Your goal
When you reach the line containing "Our team specializes in the" in the entries below, start writing out each line exactly, and stop after the line containing "and website in this".

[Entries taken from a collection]
=== Section Start ===

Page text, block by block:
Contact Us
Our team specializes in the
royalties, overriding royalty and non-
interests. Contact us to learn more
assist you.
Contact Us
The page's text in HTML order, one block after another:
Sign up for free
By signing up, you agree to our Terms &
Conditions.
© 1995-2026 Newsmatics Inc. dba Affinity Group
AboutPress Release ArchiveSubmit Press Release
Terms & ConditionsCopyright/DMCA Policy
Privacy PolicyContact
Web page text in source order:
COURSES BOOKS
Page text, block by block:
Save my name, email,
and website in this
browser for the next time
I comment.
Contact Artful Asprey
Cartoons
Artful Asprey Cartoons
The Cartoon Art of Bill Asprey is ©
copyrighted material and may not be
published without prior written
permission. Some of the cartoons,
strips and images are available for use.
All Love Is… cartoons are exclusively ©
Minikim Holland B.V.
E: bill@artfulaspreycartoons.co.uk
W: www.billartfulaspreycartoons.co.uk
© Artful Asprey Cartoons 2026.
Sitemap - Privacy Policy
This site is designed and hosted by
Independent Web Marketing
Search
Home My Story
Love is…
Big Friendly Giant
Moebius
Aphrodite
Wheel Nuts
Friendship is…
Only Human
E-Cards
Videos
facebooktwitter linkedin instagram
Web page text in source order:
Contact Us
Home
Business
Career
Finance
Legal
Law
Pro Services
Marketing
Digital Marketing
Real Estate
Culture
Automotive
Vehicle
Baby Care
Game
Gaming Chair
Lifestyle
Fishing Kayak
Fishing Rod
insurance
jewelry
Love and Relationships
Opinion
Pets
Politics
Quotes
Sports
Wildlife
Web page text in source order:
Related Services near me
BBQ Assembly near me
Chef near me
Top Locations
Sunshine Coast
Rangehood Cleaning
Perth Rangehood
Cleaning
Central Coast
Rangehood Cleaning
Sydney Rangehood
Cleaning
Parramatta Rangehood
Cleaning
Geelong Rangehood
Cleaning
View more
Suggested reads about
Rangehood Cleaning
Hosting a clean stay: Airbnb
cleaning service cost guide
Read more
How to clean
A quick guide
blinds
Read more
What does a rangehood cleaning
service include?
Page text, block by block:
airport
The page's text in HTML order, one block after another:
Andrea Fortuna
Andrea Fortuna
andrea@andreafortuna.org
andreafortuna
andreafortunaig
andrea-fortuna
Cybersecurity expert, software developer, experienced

=== Section End ===

Answer for this exercise
Our team specializes in the
royalties, overriding royalty and non-
interests. Contact us to learn more
assist you.
Contact Us
The page's text in HTML order, one block after another:
Sign up for free
By signing up, you agree to our Terms &
Conditions.
© 1995-2026 Newsmatics Inc. dba Affinity Group
AboutPress Release ArchiveSubmit Press Release
Terms & ConditionsCopyright/DMCA Policy
Privacy PolicyContact
Web page text in source order:
COURSES BOOKS
Page text, block by block:
Save my name, email,
and website in this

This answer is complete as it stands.